Alternatively, Bin 46 is 86.77% complete and only has 16% contamination. We can see that 263 marker genes were present once only - this indicates that this is mostly one genome, with a bit of contamination mixed in. CheckM classified this MAG as belonging to order Rhodospirallales and subsequently used 63 genomes from this lineage to generate the marker sets. It has 40% strain heterogeneity so we can assume that some of the contamination comes from very similar strains being mixed together. This is a much better bin than Bin 5, even though it is ostensibly less complete.
Things to bear in mind
It is important to remember that the “completeness” metric relies on having well-characterised lineages present in CheckM’s database. If the MAG belongs to a poorly-characterised lineage, the results may not be accurate.
You will find that none of our bins satisfy the requirements for a “high quality” bin. That’s okay! Binning is still quite an inexact science and while various tools exist to do the job of binning, all of them need to be taken with a pinch of salt.
So how can you make your bin outputs more reliable? There are ways of combining outputs from different binning tools which can help crosscheck results and refine your bins. You can also try using different parameters, or go back and tweak parameters in the assembly and polishing steps.
Once you have downloaded the MAGs_checkm.tsv
file, you can open it in Excel or another spreadsheet program. If you didn’t manage to download the file, or do not have an appropriate program to view it in you can see or download our example file here.

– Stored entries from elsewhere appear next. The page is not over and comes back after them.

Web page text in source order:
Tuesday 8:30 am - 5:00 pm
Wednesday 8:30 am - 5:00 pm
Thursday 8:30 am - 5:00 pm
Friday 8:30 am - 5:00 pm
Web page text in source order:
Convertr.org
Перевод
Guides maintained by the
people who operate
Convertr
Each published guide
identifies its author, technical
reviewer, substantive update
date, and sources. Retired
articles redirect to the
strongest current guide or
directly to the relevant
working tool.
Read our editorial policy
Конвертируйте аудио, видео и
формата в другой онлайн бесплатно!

Looking at the results of our quality checks, which MAGs could be classified as medium quality? Use the table above to remind yourself of the quality requirements.

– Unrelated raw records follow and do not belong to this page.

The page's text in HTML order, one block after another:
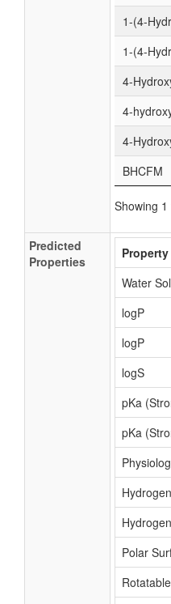
1-(4-
1-(4-
4-
4-
4-
BHCFM
Showing
Predicted
Properties
Property
Water
logP
logP
logS
pKa
pKa
Polar
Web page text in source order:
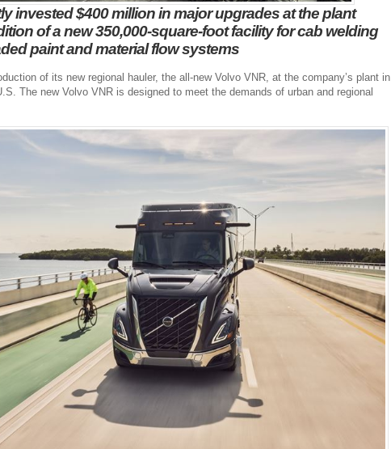
invested $400 million in major upgrades at the plant
of a new 350,000-square-foot facility for cab welding
paint and material flow systems
of its new regional hauler, the all-new Volvo VNR, at the company’s plant in
The new Volvo VNR is designed to meet the demands of urban and regional

Bins 22, 45 and 50 all have completeness more than or equal to 50%, and contamination below 10%, meaning they can be classed as medium quality.
A much larger number of bins have completeness less than 50% and contamination below 10% (low quality). Notably, bin 56 is 48.9% complete with 7.7% contamination, meaning it comes very close to being classed as medium quality but technically should be considered low quality.
Your bins may have different names/numbers to these but you should still see similar results.